I work with both levels of subs the smaller 1-10 guy crew and the 20-100 man subs and the scheduling techniques of both size companies varies drastically. Some use a bb and note pad the large guys have software linked and interconnected to the office and other staff members

---------------

Don't have a Finley flash back on me now.. :laughing:


----------



## ewingpainting (Jun 2, 2008)

rbsremodeling said:


> No sarcasm the bigger guys use that stuff.
> 
> It either leads to better efficiency or they get bogged down trying and learning..
> 
> ...


:lol:

I've ran up to 200 men too a single crew of 3. I've tried different systems, for the most part they don't work for me.

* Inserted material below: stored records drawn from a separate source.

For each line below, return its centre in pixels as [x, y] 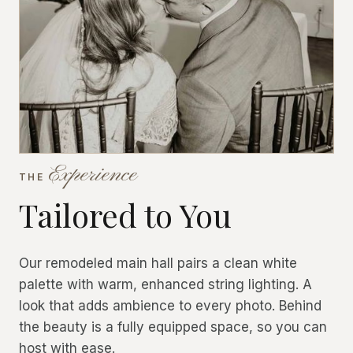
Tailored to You [125, 215]
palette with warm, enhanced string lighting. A [165, 284]
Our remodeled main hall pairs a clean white [158, 263]
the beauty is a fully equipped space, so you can [173, 327]
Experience [93, 175]
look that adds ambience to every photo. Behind [170, 306]
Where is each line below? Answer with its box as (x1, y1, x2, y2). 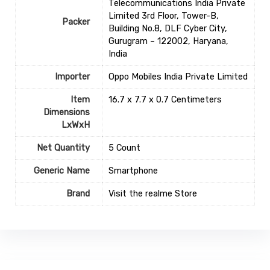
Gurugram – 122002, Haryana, (108, 36, 228, 47)
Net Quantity (36, 143, 90, 154)
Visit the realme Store (108, 189, 197, 199)
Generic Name (33, 166, 90, 177)
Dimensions (43, 107, 90, 118)
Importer (54, 72, 90, 83)
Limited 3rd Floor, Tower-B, (108, 11, 219, 22)
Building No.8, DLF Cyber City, (108, 24, 227, 34)
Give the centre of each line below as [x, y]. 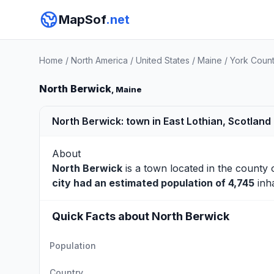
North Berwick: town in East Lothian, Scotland [161, 121]
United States [163, 60]
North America [99, 60]
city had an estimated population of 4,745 [153, 183]
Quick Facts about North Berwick [141, 216]
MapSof [82, 20]

It all boils down to being on the job on your start date, without the GC to remind you and having your task finished prior to your completion date. I've never had a GC ask what system I use. They just expect me too be there at the start date and to perform in a timely manner. They don't really care out side of that.


----------



## Willie T (Jan 29, 2009)

As an old guy and a GC for decades now, I'm kind of smiling.

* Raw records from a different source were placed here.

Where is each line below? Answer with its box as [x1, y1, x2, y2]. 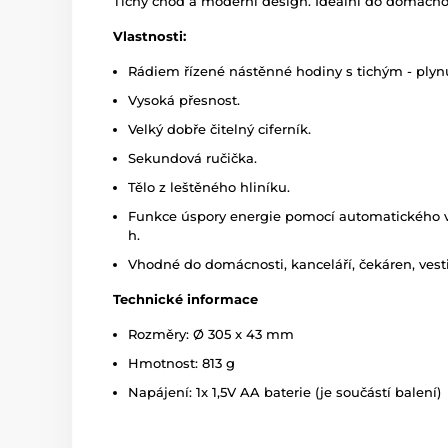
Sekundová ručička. [128, 150, 257, 167]
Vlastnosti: [113, 28, 186, 45]
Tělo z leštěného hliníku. [128, 179, 290, 196]
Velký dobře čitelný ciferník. [128, 121, 311, 138]
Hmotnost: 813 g [128, 355, 235, 372]
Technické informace [113, 291, 258, 308]
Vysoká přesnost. [128, 92, 240, 109]
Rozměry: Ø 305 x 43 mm [128, 326, 294, 343]

One point that many subs miss is that our schedules mean nothing if our subs do not pull their weight and honor the timetables.

Scheduling is easy. It's like falling off a log, and I can almost do it in my sleep. So can almost all GC's. What is difficult, and what separates the men from the boys is juggling. Honestly, anyone can make a perfect schedule that can easily get the average house completed in three months. (I always tried to set up for 4 months.)

You made a statement about showing up to set toilets when the tile guy had not yet done the floor. Why do you suppose that was? I can almost guarantee you the GC had the tile man scheduled to be in there and gone before you even picked up the toilet......... ORIGINALLY.

What happens is that a sub ahead of you may slip a little...... a few hours, or a few days. Or they just plain don't show up. This is akin to simply taking the "schedule" and ripping it up and throwing it in the trash can. At the point of the very first sub falling down on his time allotment the schedule begins to unravel. This has to be caught, and corrected.... immediately. And it is an ongoing act of readjustment and juggling that better GC's just take in stride and deal with.

You speak of working for organized GC's that know how to schedule. That is not it.

The things you never see when working for better GC's are the continual, daily (and sometimes hourly) shuffling and reassigning of tasks and timetables so that your work seems to be hardly affected despite three or four subs scheduled for work prior to yours falling on their faces.

And as someone mentioned earlier, this is all hinged on three things, "awareness", "anticipation", and "communication"...... not making and following a nice, neat original schedule.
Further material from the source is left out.